Kai sampai di parkiran,s egera Kai menyuruh Hoya untuk menyetir, sedangkan ia dan Kyungsoo duduk di kursi belakang mobil Hoya. Hoya melajukan mobilnya di atas rata-rata, bahkan ia melewati lampu merah saking paniknya. Sesampainya di rumah sakit. Kai dan hoya segera masuk ke dalam dan sama-sama berteriak memanggil dokter.

"UISANIM ... UISANIM ... UISANIM..."teriak keduanya, tidak perlu menunggu lama perawat segera berlari ke arah mereka sambil mendorong bangkar.

Sudah setengah jam mereka menunggu di depan rawat inap Kyungsoo. Namun sang dokter belum juga menampakkan diri hanya untuk memberi kabar baik atau buruk. Hoya mondar mandir terus sambil sesekali mengacak rambutnya frustasi sedangkan Jong In hanya duduk dengan kepala ditunddukkan dalam.

.

Suara langkah kaki menggema disepanjang lorong rumah sakit. Terlihat beberapa namja tampan dan manis yang sedang berlari dengan tergesa-gesa. Hoya dan Kai melihat beberapa namja berlari ke arah mereka dengan raut wajah yang terlihat sangat khawatir.

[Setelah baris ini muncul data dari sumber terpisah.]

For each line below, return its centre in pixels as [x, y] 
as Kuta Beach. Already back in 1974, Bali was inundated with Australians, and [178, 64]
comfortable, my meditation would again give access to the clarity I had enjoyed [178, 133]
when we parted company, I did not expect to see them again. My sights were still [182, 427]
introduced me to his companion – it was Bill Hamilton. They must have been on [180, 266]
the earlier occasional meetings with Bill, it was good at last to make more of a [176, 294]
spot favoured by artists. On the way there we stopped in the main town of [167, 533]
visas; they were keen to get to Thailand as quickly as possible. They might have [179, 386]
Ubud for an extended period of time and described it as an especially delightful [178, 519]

"Kai-ah, Kyungsoo eotteokhae?"tanya langsung chanyeol, ia terlihat masih menetralkan deru napasnya yang terasa habis akibat berlari. Yang lainnya juga terlihat menunggu jawaban Kai dengan was-was

"Molla. Dokter belum keluar juga."ucap Kai lirih

semuanya hanya mengangguk lesuh, mereka memutuskan duduk disamping Kai. Keheningan melanda mereka. Tidak lama dokter keluar dari ruangan, mereka semua memberondongi pertanyaaan kepada dokter.

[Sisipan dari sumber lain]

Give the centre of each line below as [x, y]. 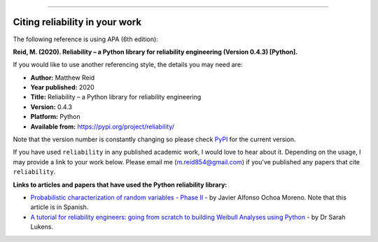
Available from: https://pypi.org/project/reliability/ [103, 127]
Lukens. [42, 227]
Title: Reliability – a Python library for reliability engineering [116, 97]
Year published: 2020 [62, 87]
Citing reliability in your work [77, 22]
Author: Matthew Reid [63, 78]
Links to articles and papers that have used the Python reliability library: [120, 185]
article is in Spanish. [59, 207]

"Eotteokhaeyo, uisanim?"tanya Hoya, disusul pertanyaan-pertanyaan dari namja yang ada disitu

"Apakah ia baik-baik saja? /Kyungsoo gwaechanhayo? /apa Kyungsoo sudah sadar, Uisa?/ bolehkah kami menjenguknya?"tanya mereka sedikit mendesak.

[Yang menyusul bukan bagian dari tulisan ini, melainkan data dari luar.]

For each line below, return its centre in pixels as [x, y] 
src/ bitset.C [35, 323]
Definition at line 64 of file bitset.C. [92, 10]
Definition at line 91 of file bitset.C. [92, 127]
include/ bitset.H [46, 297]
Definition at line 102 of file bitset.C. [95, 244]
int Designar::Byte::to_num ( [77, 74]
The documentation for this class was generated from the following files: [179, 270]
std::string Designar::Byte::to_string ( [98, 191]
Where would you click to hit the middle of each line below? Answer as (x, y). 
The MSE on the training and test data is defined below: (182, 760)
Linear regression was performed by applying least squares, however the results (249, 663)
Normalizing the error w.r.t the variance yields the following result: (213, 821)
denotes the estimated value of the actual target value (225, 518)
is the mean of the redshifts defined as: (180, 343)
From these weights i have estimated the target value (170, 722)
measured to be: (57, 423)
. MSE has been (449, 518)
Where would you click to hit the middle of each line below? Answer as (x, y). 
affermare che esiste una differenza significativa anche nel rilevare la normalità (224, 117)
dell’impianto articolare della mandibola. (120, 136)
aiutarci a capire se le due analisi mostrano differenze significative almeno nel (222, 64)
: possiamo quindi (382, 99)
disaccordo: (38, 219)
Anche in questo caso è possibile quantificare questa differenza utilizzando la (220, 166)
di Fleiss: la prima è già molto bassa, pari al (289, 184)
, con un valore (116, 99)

"Apakah anda semua keluarganya?"tanya sang dokter.

"Aniyo, Uisanim, geunyang chingukieyo. Geureom uri chingukie otteokhaeyo ?"tanya Hoya cepat.

"Emm... begini pasien belum sadar. Ia terlihat sangat shock dan stress berat. Kalian bisa menunggunya di dalam, tapi saya harap kalian tidak mengganggu ketenangannya."jelas sang dokter.

"Kalau saya boleh tahu, dimana orang tua pasien? ada hal penting yang ingin saya beritahukan kepada mereka."tambah sang dokter

"Mwondaeyo, uisa-nim? kalau itu mengenai kondisi Kyungsoo, uisanim bisa bilang ke kita semua."tanya Kai khawatir.

"Chwaeseongmnida , ini masalah penting. Kalian masih terlihat muda dan kalian juga masih sekolah. Ini hanya bisa di hadapi oleh orang tua pasien."tolak dokter halus. Mereka semua hanya menggangguk pasrah.

"Baiklah, kalau begitu saya permisi."ucap sang dokter kemudian meninggalkan namja-namja itu yang diam dengan beberapa pikiran yang berkecamuk.

Hoya melangkah masuk keruangan tempat Kyungsoo dirawat diikuti oleh Member khas obat-obatan pertama menyapa indra pembau mereka. Dapat mereka lihat seorang yeoja dengan mata bulatnya terpejam damai, namun Wajah yang memucat, serta jangan lupakan bibirnya yang dulu cerah sekarang seperti mayat hidup menandakan bahwa ia sedang tidak baik-baik saja. Sungguh mereka sangat miris melihattnya. Hoya mendudukkan dirinya di kursi di samping kasur Kyungsoo. Diikuti member Exo yang duduk di sofa Lain yang sedikit berjauhan dari kasur Kyungsoo. Keadaan hening, hanya terdengar suara detak jarum jam dan suara detak jantung Kyungsoo yang tertera di monitor. Mereka terlarut dalam pikiran masing-masing. Kai yang pertama memecah keheningan dalam ruangan itu.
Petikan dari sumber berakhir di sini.